I have a column 'Gender' inside a synthetic dataframe with value_counts that look like this:

df['Gender'].value_counts()

    male       42758
    female     27170
    other      27060
    unknown     6849
    0            724
    Name: Gender, dtype: int64

I am preprocessing this dataset for linear regression. Does it make sense to club '0' and 'unknown' together and replace their occurrences with 'male', since 'male' is the most frequently occurring value?

  • 1
    Essentially replacing with the mode. Yes, it makes sense – yatu Dec 12 '19 at 14:38
  • If you want to be extra cautious, do you know when observations are unknown? Is it random or is it caused by something? is it more likely that females end as unknowns?
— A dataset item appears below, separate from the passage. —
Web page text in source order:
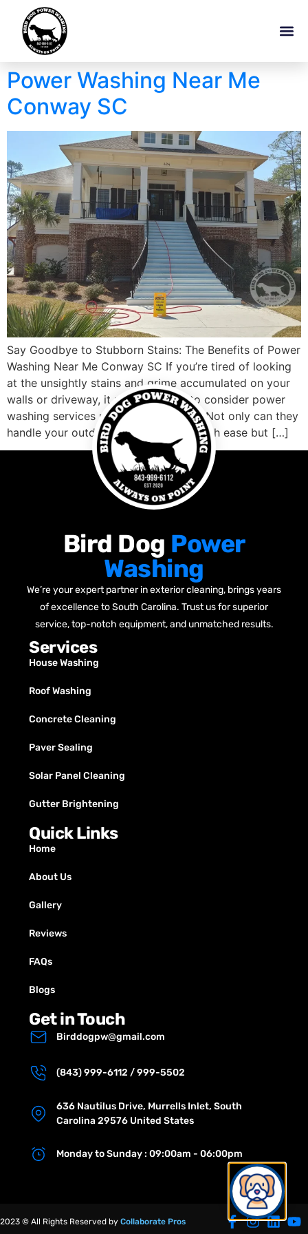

Sometimes it might be better to leave them as a separate category, but *most* times replacing with the mode might be enough. – Juan C Dec 12 '19 at 14:40
  • It really depends on your population. If you replace them with `male`, then you have roughly three quarters of males. Do you expect that in a general population? – Quang Hoang Dec 12 '19 at 14:43
  • https://datascience.stackexchange.com/questions/39058/dealing-with-nan-missing-values-for-logistic-regression-best-practices – PV8 Dec 12 '19 at 15:15
  • https://stackoverflow.com/questions/33113947/using-scikit-learn-sklearn-how-to-handle-missing-data-for-linear-regression – PV8 Dec 12 '19 at 15:15
  • The model will underfit if you club to the male category – Saniya Parveez May 27 '20 at 08:58

1 Answers1

0
  • you can drop those rows as them count is very low compared to other levels of this column.
  • another solution is to remove then values and fillna using the median, mode or nearest value from other rows.